------ Records ------
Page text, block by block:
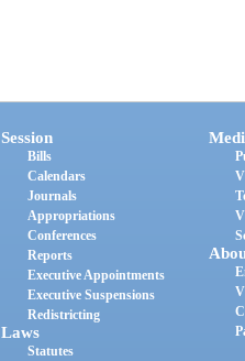
Session
Bills
Calendars
Journals
Appropriations
Conferences
Reports
Executive Appointments
Executive Suspensions
Redistricting
Laws
Statutes
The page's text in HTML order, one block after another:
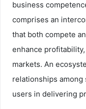
business
comprises an
that both compete
enhance
markets. An
relationships
users in delivering
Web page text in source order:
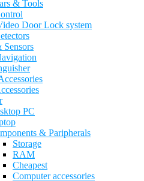
& Tools
Door Lock system
Sensors
PC
& Paripherals
Storage
RAM
Cheapest
Computer accessories
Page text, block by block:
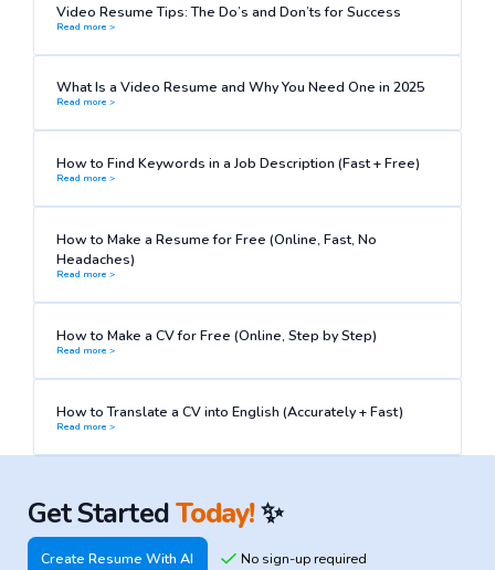
Video Resume Tips: The Do’s and Don’ts for Success
Read more >
What Is a Video Resume and Why You Need One in 2025
Read more >
How to Find Keywords in a Job Description (Fast + Free)
Read more >
How to Make a Resume for Free (Online, Fast, No
Headaches)
Read more >
How to Make a CV for Free (Online, Step by Step)
Read more >
How to Translate a CV into English (Accurately + Fast)
Read more >
Get StartedToday!✨
Create Resume With AI
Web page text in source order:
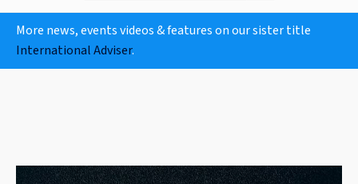
More news, events videos & features on our sister title
International Adviser.
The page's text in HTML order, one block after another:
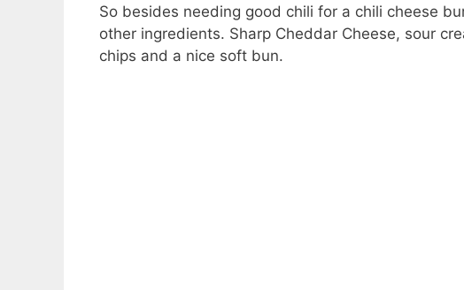
So besides needing good chili for a chili cheese
other ingredients. Sharp Cheddar Cheese, sour
chips and a nice soft bun.
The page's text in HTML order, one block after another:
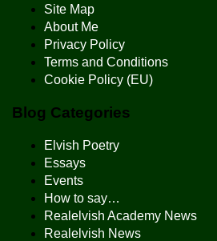
Site Map
About Me
Privacy Policy
Terms and Conditions
Cookie Policy (EU)
Blog Categories
Elvish Poetry
Essays
Events
How to say…
Realelvish Academy News
Realelvish News
------
> _Task instructions_
Repeat the data word for word. Images are not part of the copy.

> _Result of the exercise_
Page text, block by block:
Session
Bills
Calendars
Journals
Appropriations
Conferences
Reports
Executive Appointments
Executive Suspensions
Redistricting
Laws
Statutes
The page's text in HTML order, one block after another:
business
comprises an
that both compete
enhance
markets. An
relationships
users in delivering
Web page text in source order:
& Tools
Door Lock system
Sensors
PC
& Paripherals
Storage
RAM
Cheapest
Computer accessories
Page text, block by block:
Video Resume Tips: The Do’s and Don’ts for Success
Read more >
What Is a Video Resume and Why You Need One in 2025
Read more >
How to Find Keywords in a Job Description (Fast + Free)
Read more >
How to Make a Resume for Free (Online, Fast, No
Headaches)
Read more >
How to Make a CV for Free (Online, Step by Step)
Read more >
How to Translate a CV into English (Accurately + Fast)
Read more >
Get StartedToday!✨
Create Resume With AI
Web page text in source order:
More news, events videos & features on our sister title
International Adviser.
The page's text in HTML order, one block after another:
So besides needing good chili for a chili cheese
other ingredients. Sharp Cheddar Cheese, sour
chips and a nice soft bun.
The page's text in HTML order, one block after another:
Site Map
About Me
Privacy Policy
Terms and Conditions
Cookie Policy (EU)
Blog Categories
Elvish Poetry
Essays
Events
How to say…
Realelvish Academy News
Realelvish News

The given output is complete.